僕が呆然と見上げていると、ルシファーは片手を大きく振った。
「バイバイ!天界の知識!!!バイバイ!罪の意識!!!この舞台脚本に名前をつけるとしたら、僕は……『悲劇のパラノイア』と名付けるだろう!それは僕からの言葉だ。この世界は壮大な演劇だった……僕は人々に楽しんで貰いたかっただけだ!楽しめたかい?この舞台脚本を……壮大な舞台を!!!」
「……天界の話すらも……今となっては幻なのか……」
「うん、そうだ。ただそれだけのことなんだ。舞台『悲劇のパラノイア』はそろそろ終わりを告げるだろう……楽しかったよ!この世界!!!さようなら!!!僕はこの世界の題名をここに残して、この世界から去るよ。さぁ、行こう。皆の様子を見たいだろ?」
僕たちは再び歩き出した。後ろを何となく振り向くと、人の姿をした闇の創造主がニッコリ笑って立っている。僕が先ほどの蛇の姿を思い出したじろいでいると、闇の創造主はけたけたと笑って僕に話しかけてきた。

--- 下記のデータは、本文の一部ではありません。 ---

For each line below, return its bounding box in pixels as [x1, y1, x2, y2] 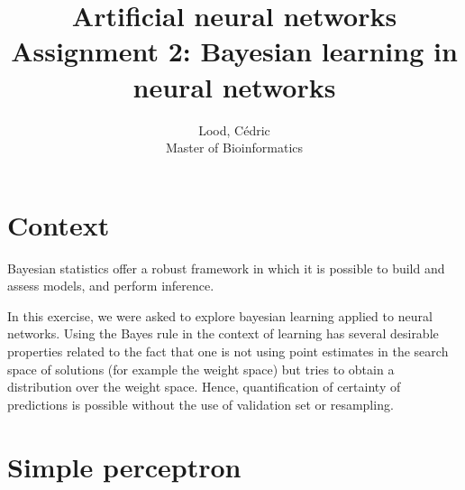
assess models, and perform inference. [7, 276, 214, 295]
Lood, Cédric [198, 120, 270, 139]
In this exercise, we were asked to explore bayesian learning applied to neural [7, 306, 433, 325]
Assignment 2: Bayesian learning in [11, 32, 458, 69]
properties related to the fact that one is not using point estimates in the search [7, 342, 449, 360]
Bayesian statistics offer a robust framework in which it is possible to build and [7, 258, 445, 277]
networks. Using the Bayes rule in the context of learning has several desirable [7, 324, 439, 343]
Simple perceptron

「いいかい。『悲劇のパラノイア』は光の僕がつけた舞台脚本名だからね。僕の場合は逆だ!」
「あー……何だ?」
「そうだねぇ……『喜劇のパラノイア』とでも言おうかな?結局は何もないんだから!さて、そろそろ闇の僕の方は、僕の民の船に向かうよ。君がエバをどうするか……楽しく見させてもらおう。あー楽しみだ。君がどうするか楽しみだ!全て分かっているんだけどね。楽しかったよ、セリオン!ちなみに……君のことをずっと取ってやりたかったのは本当だよ……」
闇の創造主は蛇のように舌を出して、不敵に笑い出す。僕が思わず冷や汗をかいてると、光の創造主は首を横に振った。
「もういいだろう?君もさっきの答えで諦めがついたはずだ。恐ろしいことになるかもしれないとセリオンに「教訓」として教えてくれたのには、一応ありがとうと言っておくよ」
「彼は何処までも純粋だった……惜しいとまだ思うんだよね……魂を取って喰いはしないけれど、セリオンの魂を閉じ込めたいのは本当だ。惜しいなあ……セリオン、本当にこっちに来なくていいの?」
闇の創造主は目を細めて、けたけたと笑っている。僕はぶんぶんと大きく首を横に振って、大きく叫んだ。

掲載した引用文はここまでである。